Very interesting! I have to say, as much as I dislike the growing trend of posters becoming photo-shopped mashups of ‘floating heads’, the majority of the newer posters shown here tend to ‘pop’ and grab my attention more. It could be that they’re from when I was/am growing up, and hence I don’t feel nostalgic about the older ones, but the old ones just don’t appeal to me like the newer ones do, in particular the hand-drawn ones like the original House of Wax or Ladykillers posters shown here. Those two are just plain…ugly. To me. It’s just an opinion.

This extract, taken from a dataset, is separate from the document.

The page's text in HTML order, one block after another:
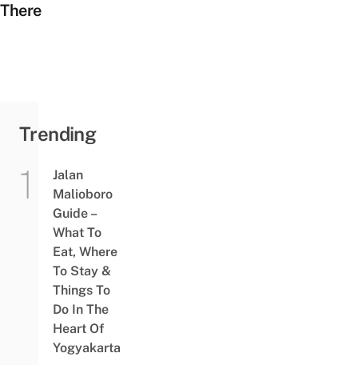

Oh, and you’re spot on about the remake Time Machine poster’s colour scheme not seeming quite right – it always annoyed me when the film came out. Could be a much better poster if there was some deep blue or orange mixed in. Anything other than just yellow.

Tim

December 8th, 2009

Forgot to say in the above comment – I’m not totally against the older posters, or hand-drawn ones. I’m a huge fan of works like those by Drew Struzan and similar. That is a style that desperately needs a comeback!

tony

December 8th, 2009

great stuff!

the “R” from rollerball is the same with “R” the scorpions logo (http://tinyurl.com/yfkw42o)

Scott

December 10th, 2009

For the most part, I like the originals better. One note: the SABRINA poster copy would imply that this was probably from a RE-release of the movie and not the original poster from 1954 as the reference to “Fairest Lady” would be to her role in MY FAIR LADY (1964). There are at least 4 other poster designs (Google it) foreign and domestic, that seem to be closer to the original release – none of which are impressive.

Richie

December 10th, 2009

great stuff …. a lot of improvement in some posters, while a few others are a mere disappointing ….

paul

December 12th, 2009

Writer sucks at critiquing the posters differences and styles

paul

December 12th, 2009

Will Smiths movies has relly became horrible after Man in Black 3 not that I were a fan of his before then. .

Kim

December 14th, 2009

A bit harsh Paul, but I tend to agree. This is more a collection of movie posters than a good look at how they have changed etc.
Mind you would you read through 500 words per poster?

PP

February 13th, 2010

The 1954 Sabrina poster is a good example of the use of color to make your message stand out. The striking color of her ensemble draws the eye to Audrey Hepburn, and who doesn’t know Audrey Hepburn? If we fail to miss that, her name is written in bright yellow across a black block which creates a great contrast.

sir suckalot

March 19th, 2010

i cant belive i am leged was a reatake i never new till today!!!! lol

ScifiDrive

March 21st, 2010

design styles change through time, one sees some of that era in the artwork, amazing how time and styles change. Great post!

victor remigio

July 22nd, 2010

A great research. Design alone differs in a millennium.